▶ **Dataset entries**:
==============================

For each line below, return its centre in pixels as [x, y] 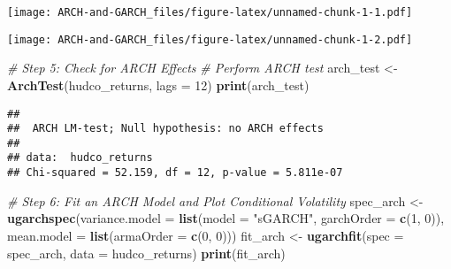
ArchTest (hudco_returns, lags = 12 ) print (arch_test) [158, 85]
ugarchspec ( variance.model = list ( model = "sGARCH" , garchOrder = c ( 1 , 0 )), [226, 218]
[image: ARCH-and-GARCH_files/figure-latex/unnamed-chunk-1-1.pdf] [210, 12]
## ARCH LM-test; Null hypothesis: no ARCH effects [165, 129]
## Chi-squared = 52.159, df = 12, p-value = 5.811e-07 [175, 173]
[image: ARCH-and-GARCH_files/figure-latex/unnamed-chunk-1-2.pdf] [210, 39]
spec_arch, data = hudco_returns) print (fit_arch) [146, 253]

==============================

▶ **Task instructions**: Each record has to be set down verbatim, and the pictures must not appear in the copy.

▶ **Task output**:
For each line below, return its centre in pixels as [x, y] 
ArchTest (hudco_returns, lags = 12 ) print (arch_test) [158, 85]
ugarchspec ( variance.model = list ( model = "sGARCH" , garchOrder = c ( 1 , 0 )), [226, 218]
[image: ARCH-and-GARCH_files/figure-latex/unnamed-chunk-1-1.pdf] [210, 12]
## ARCH LM-test; Null hypothesis: no ARCH effects [165, 129]
## Chi-squared = 52.159, df = 12, p-value = 5.811e-07 [175, 173]
[image: ARCH-and-GARCH_files/figure-latex/unnamed-chunk-1-2.pdf] [210, 39]
spec_arch, data = hudco_returns) print (fit_arch) [146, 253]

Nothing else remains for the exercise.